Всего лишь зеркало - страница 8
Алик вышел из машины с трясущимися губами, бледным лицом и молча подошел к дорогой машине дешевого пижона. Тот изобразил бег на месте: дескать, спешу и падаю, чтобы уступить вам дорогу, ваше сиятельство. Потом действительно перешел на рысь и, подбегая, поднял руки вверх. Это он так извинялся. Алик что-то сказал ему. Тот, не поднимая глаз, запихал своих девушек в кожаный салон и резко газанул в сторону. Букет из листиков мусором рассыпался на дороге.
Алик припарковал свою машину вплотную к «Лексусу», заблокировав его выезд, и мы пошли по делам. Когда мы вернулись, возле джипа мельтешили люди в милицейской форме. Нашей машины не было. У Алика отобрали права. На него обрушилась куча неприятностей.
Но дело не в водительских правах, разумеется. Ему в очередной раз показали: в этом мире тебе не позволят сохранить достоинство. Все начальники – лакеи, а все лакеи хотят быть начальниками. Тебе навяжут сражение по любому пустяку все эти «приличные люди», и ты проиграешь. Выиграть у них можно тогда, когда ты станешь одним из них, потому что правила игры сделаны по лакейскому кодексу. Алик проиграл. Хотя, по-моему, он выиграл, потому что не стал одним из них.
Оля помолчала несколько секунд, обозначая окончание речи, и после этого выпила.
По-моему, кроме меня, ее никто не поддержал.
– Вот в ком кипела кровь, – сказал я. – Любое сравнение с Аликом будет не в мою пользу, Не сравнивайте меня с ним, пожалуйста. Пощадите мое достоинство. Хотя, говорят, в постели я вовсе не плох. Многие верные мужья, по слухам, мне уступали.
Оля даже бровью не повела. Но когда все с преувеличенным вниманием слушали очередного оратора, ее рука оказалась на моей ширинке. Мне пришлось накрыть ее белоснежной полотняной салфеткой. Кажется, я не разочаровал соседку. Мне было чем ответить на вызов, брошенный ее грудью.

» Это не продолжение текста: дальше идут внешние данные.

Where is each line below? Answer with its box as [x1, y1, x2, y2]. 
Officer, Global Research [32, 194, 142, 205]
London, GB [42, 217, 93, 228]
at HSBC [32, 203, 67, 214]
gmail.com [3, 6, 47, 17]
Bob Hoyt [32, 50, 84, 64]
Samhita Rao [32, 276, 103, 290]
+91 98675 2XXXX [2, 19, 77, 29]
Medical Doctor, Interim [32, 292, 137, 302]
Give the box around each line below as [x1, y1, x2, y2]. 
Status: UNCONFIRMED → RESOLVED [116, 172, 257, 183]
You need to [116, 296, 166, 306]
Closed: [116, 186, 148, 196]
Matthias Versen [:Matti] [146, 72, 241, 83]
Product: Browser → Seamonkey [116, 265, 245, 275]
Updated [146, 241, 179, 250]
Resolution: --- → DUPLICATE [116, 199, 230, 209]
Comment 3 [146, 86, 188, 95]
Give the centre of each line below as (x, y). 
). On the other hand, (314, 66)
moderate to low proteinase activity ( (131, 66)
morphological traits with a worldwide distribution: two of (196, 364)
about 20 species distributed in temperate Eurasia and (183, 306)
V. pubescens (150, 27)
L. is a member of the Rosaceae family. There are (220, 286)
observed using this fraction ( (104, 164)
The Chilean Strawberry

Это маленькое происшествие слегка сгладило неприятное впечатление от прощания с моим достойным другом.
8
Вскоре Оля ушла, оставив на бумажной салфетке номер своего телефона.
Я спрятал его в карман и стал искать глазами Светлану. Ее нигде не было.

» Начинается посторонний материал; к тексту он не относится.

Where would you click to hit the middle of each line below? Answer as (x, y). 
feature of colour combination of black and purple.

Между тем стол начал оживленно гудеть: поминки близились к кульминации. Живые позволяли себе быть живыми все больше и больше. Даже я с тоской взглядывал на свою полотняную салфетку, забыто-заброшенно свернувшуюся у меня на брюках.
Мое наслаждение двусмысленной ситуацией было прервано с большим тактом. Ко мне подошла Светлана, положила руку на плечо (а я, разумеется, вцепился в салфетку), и дождалась, чтобы приличный шумок стих. Все смотрели на нас.
Она негромко, однако же веско, на правах старой знакомой, представила меня как сокровенного друга усопшего, который (я, а не усопший), к сожалению, в силу целого ряда причин и обстоятельств (она со знанием дела напустила туману) не знаком с присутствующими здесь искренними друзьями Алика. Конечно, рано или поздно господин N., то есть я, был бы представлен; получилось, что поздно. Однако лучше поздно, чем никогда. Память друзей – вот лучший памятник Алику. Итак…
Я солидно плеснул себе в рюмку, медленно поднялся, сделавшись центром внимания. Светлана стояла рядом со мной. Я не должен был подвести своего друга (в своих же собственных интересах).
– Мне трудно говорить, – начал я.
И я не врал. Мне действительно трудно было говорить: неизвестно с кем и неизвестно о чем. Вдохновляло разве лишь то, что четвертая подряд услуга Светлане могла дорого обойтись ей: это обстоятельство позволяло мне комфортно чувствовать себя в качестве кредитора, этакого наглого молодчика в черных очках, уверенного в своем праве казнить или миловать должника, или даже распоряжаться его, в данном случае, ее, жизнью.
– В одном моем романе, – начал я, отчаянно цепляясь за смутную мысль, – есть такой эпизод…
И я, импровизируя, рассказал всем присутствующим эпизод, переврав, как потом выяснилось, добрую половину. Что ж: я не обязан помнить то, что когда-то родилось в моем воображении, – вспыхнуло, расцвело и погасло. Что-то из вспыхнувшего удалось зафиксировать, в результате появился роман; а что-то зафиксировать не удалось, и оно бесследно исчезло. (А что-то, робко признаюсь, мне приходится вычеркивать: мое ощущение и понимание свободы может шокировать читателей.) Мне всегда жаль вот этих эфемерно улетучивающихся картин, которые кажутся мне лучшим из того, что я мог бы написать.